TASK STATEMENT: The result should be an exact copy of the lines from the one with "Fixed failing tests (64, 482)" through the last line of the data below, both included.
--- --- ---
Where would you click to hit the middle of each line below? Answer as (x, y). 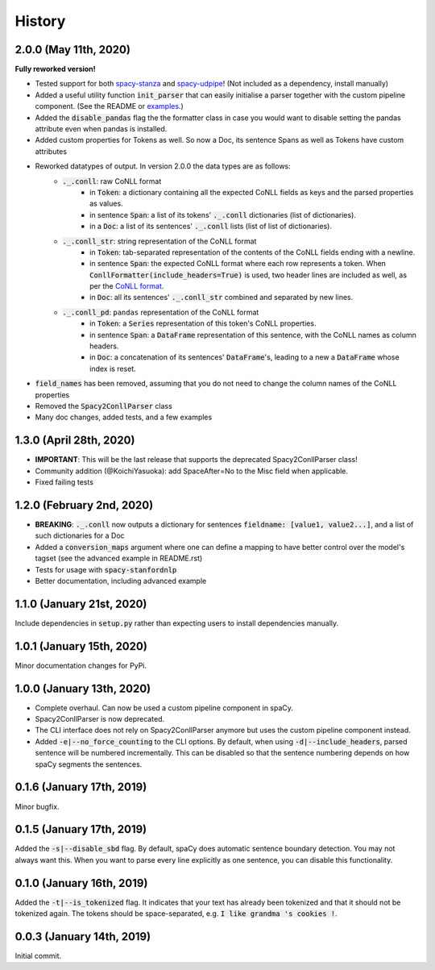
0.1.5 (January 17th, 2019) (81, 829)
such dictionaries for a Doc (80, 535)
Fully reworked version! (55, 69)
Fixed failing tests (64, 482)
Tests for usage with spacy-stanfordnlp (106, 569)
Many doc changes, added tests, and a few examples (124, 417)
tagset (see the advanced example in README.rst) (119, 558)
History (40, 21)
--- --- ---
ANSWER BELOW:
Fixed failing tests (64, 482)
Tests for usage with spacy-stanfordnlp (106, 569)
Many doc changes, added tests, and a few examples (124, 417)
tagset (see the advanced example in README.rst) (119, 558)
History (40, 21)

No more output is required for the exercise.